## [Materials provided]
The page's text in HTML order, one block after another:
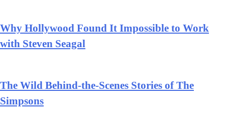
Why Hollywood Found It Impossible to Work
with Steven Seagal
The Wild Behind-the-Scenes Stories of The
Simpsons
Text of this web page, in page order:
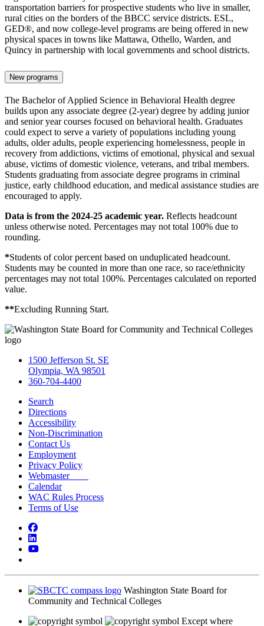
transportation barriers for prospective students who live in smaller,
rural cities on the borders of the BBCC service districts. ESL,
GED®, and now college-level programs are being offered in new
physical spaces in towns like Mattawa, Othello, Warden, and
Quincy in partnership with local governments and school districts.
New programs
The Bachelor of Applied Science in Behavioral Health degree
builds upon any associate degree (2-year) degree by adding junior
and senior year courses focused on behavioral health. Graduates
could expect to serve a variety of populations including young
adults, older adults, people experiencing homelessness, people in
recovery from addictions, victims of emotional, physical and sexual
abuse, victims of domestic violence, veterans, and tribal members.
Students graduating from associate degree programs in criminal
justice, early childhood education, and medical assistance studies are
encouraged to apply.
Data is from the 2024-25 academic year. Reflects headcount
unless otherwise noted. Percentages may not total 100% due to
rounding.
*Students of color percent based on unduplicated headcount.
Students may be counted in more than one race, so race/ethnicity
percentages may not total 100%. Percentages calculated on reported
value.
**Excluding Running Start.
1500 Jefferson St. SE
Olympia, WA 98501
360-704-4400
Search
Directions
Accessibility
Non-Discrimination
Contact Us
Employment
Privacy Policy
Webmaster
Calendar
WAC Rules Process
Terms of Use
Facebook
LinkedIn
YouTube
Washington State Board for
Community and Technical Colleges
Except where

## [Exercise brief]
Repeat only the lines from the one holding "GED®, and now" through the last line of the data.

## [Output for this exercise]
GED®, and now college-level programs are being offered in new
physical spaces in towns like Mattawa, Othello, Warden, and
Quincy in partnership with local governments and school districts.
New programs
The Bachelor of Applied Science in Behavioral Health degree
builds upon any associate degree (2-year) degree by adding junior
and senior year courses focused on behavioral health. Graduates
could expect to serve a variety of populations including young
adults, older adults, people experiencing homelessness, people in
recovery from addictions, victims of emotional, physical and sexual
abuse, victims of domestic violence, veterans, and tribal members.
Students graduating from associate degree programs in criminal
justice, early childhood education, and medical assistance studies are
encouraged to apply.
Data is from the 2024-25 academic year. Reflects headcount
unless otherwise noted. Percentages may not total 100% due to
rounding.
*Students of color percent based on unduplicated headcount.
Students may be counted in more than one race, so race/ethnicity
percentages may not total 100%. Percentages calculated on reported
value.
**Excluding Running Start.
1500 Jefferson St. SE
Olympia, WA 98501
360-704-4400
Search
Directions
Accessibility
Non-Discrimination
Contact Us
Employment
Privacy Policy
Webmaster
Calendar
WAC Rules Process
Terms of Use
Facebook
LinkedIn
YouTube
Washington State Board for
Community and Technical Colleges
Except where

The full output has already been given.